Vi que la ceremonia —si se la puede llamar así— terminaba, y buscando a Sola la encontré en nuestro carro con una horrible criatura pequeña aferrada fuertemente entre sus brazos.
El trabajo de crianza de los jóvenes consistía solamente en enseñarles a hablar y a usar las armas para la guerra, las que cargaban desde los primeros años de vida. Provenientes de huevos en los que habían estado, durante cinco años, el período de incubación, se enfrentaban al mundo, perfectamente desarrollados, excepto por su tamaño. Desconocían por completo a sus propias madres, quienes a su vez no podían decir con certeza quiénes eran los padres.

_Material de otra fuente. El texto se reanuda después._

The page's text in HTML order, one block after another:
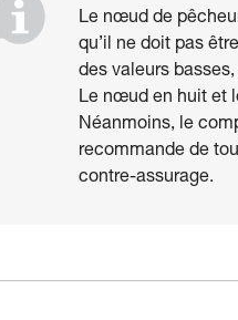
Le nœud de
qu’il ne doit pas
des valeurs
Le nœud en huit et
Néanmoins, le
recommande de
contre-assurage.
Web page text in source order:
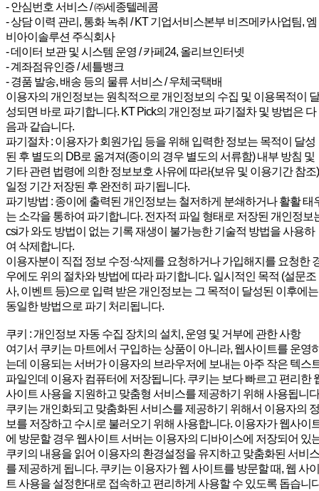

Eran hijos de la comunidad y su educación recaía sobre las mujeres que tenían oportunidad de atraparlos cuando abandonaban la incubadora.

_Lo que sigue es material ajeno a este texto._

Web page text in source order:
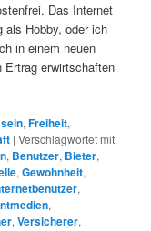
Das Internet
als Hobby, oder ich
in einem neuen
erwirtschaften
,Freiheit,
|Verschlagwortet mit
, Benutzer, Bieter,
,Gewohnheit,
,
,
,Versicherer,
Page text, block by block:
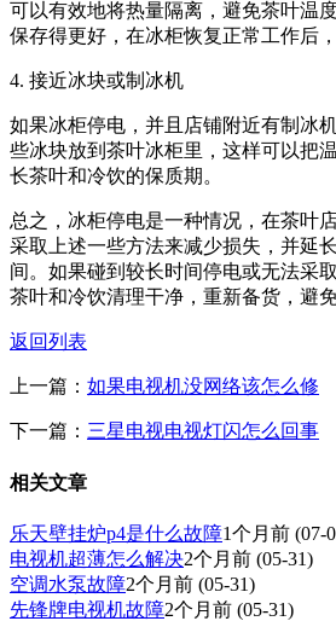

Las madres adoptivas podían no haber puesto siquiera un huevo en la incubadora, como era el caso de Sola, quien había empezado a ovar menos de un año antes de convertirse en madre de un vástago de otra mujer.

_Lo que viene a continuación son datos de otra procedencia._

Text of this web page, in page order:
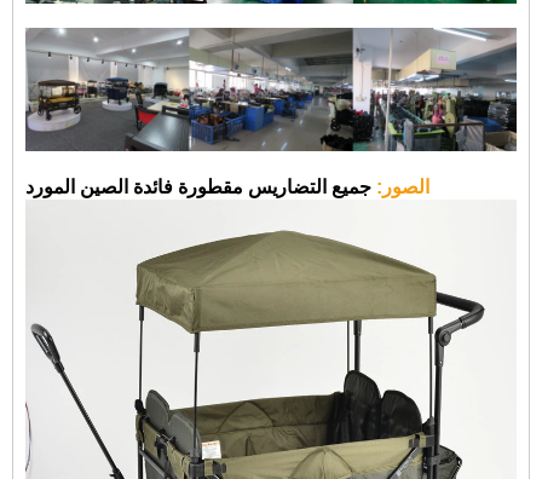
الصور: جميع التضاريس مقطورة فائدة الصين المورد
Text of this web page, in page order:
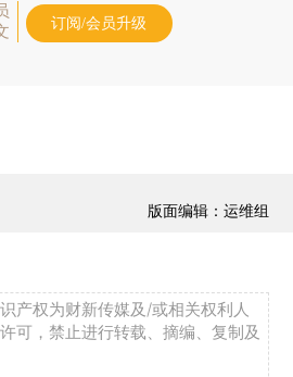
订阅/会员升级
版面编辑：运维组
产权为财新传媒及/或相关权利人
可，禁止进行转载、摘编、复制及
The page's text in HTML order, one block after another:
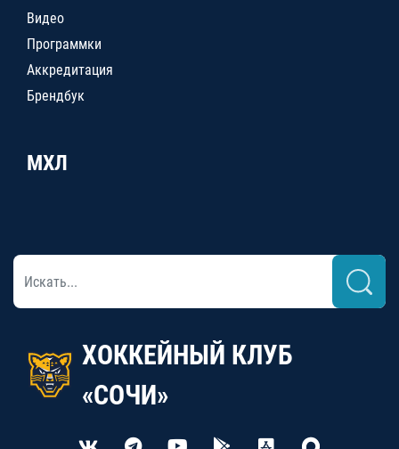
Видео
Программки
Аккредитация
Брендбук
МХЛ
ХОККЕЙНЫЙ КЛУБ
«СОЧИ»

Pero eso tenía poca importancia entre los marcianos verdes, ya que el cariño paterno y filial era desconocido para ellos, así como es común entre nosotros. Creo que ese horrible sistema, que se sigue desde hace años, es el resultado directo de la pérdida de todo sentimiento elevado y toda sensibilidad e instinto humanitario entre esas pobres criaturas. Desde el nacimiento no conocían amor de madre ni de padre, ni conocían el significado de la palabra hogar. Se les enseñaba que solamente era permitido vivir mientras demostraran por su físico y ferocidad que eran aptos para ello. En caso de tener alguna deformación o defecto eran exterminados de inmediato; y tampoco podían derramar una lágrima, ni siquiera por una de las muchas crueles penurias que tenían que soportar desde la infancia.
No quiero significar que los marcianos adultos fuesen innecesaria e intencionalmente crueles con los jóvenes, pero la suya es una lucha dura y penosa por la subsistencia, sobre un planeta que se está muriendo. Sus recursos naturales han mermado hasta tal punto que el sostener cada nueva vida significa un gravamen más para la comunidad en la que han sido arrojados.
Por medio de una cuidadosa selección, educan solamente a los especímenes más fuertes de cada especie, y con una previsión casi sobrenatural regulan el promedio de nacimientos simplemente para compensar las pérdidas por muerte.
Cada mujer marciana adulta produce alrededor de trece huevos por año, y aquellos que llenan las exigencias de tamaño y peso específico son escondidos en el hueco de alguna cueva subterránea donde la temperatura es demasiado baja para la incubación. Cada año estos huevos son cuidadosamente examinados por un consejo de veinte jefes, y todos, salvo cien de los más perfectos, son destruidos de cada reserva anual. Al fin de cinco años, cerca de quinientos huevos casi perfectos han sido seleccionados de entre los miles producidos. Estos son entonces colocados en las incubadoras casi herméticas para que empollen con los rayos solares durante de un período de otros cinco años. La empolladura que habíamos presenciado ese día era un proceso bastante representativo de los de este tipo. Salvo el uno por ciento de estos huevos, todos rompían en dos días. Si los restantes huevos rompieron en algún momento no supimos nada del destino de los pequeños marcianos. No los querían, ya que sus vástagos podrían heredar y transmitir la tendencia a prolongar la incubación y de ese modo echar a perder el sistema que se había mantenido durante siglos y que permitía a los marcianos adultos calcular el tiempo exacto para volver a las incubadoras con un error de más o menos una hora.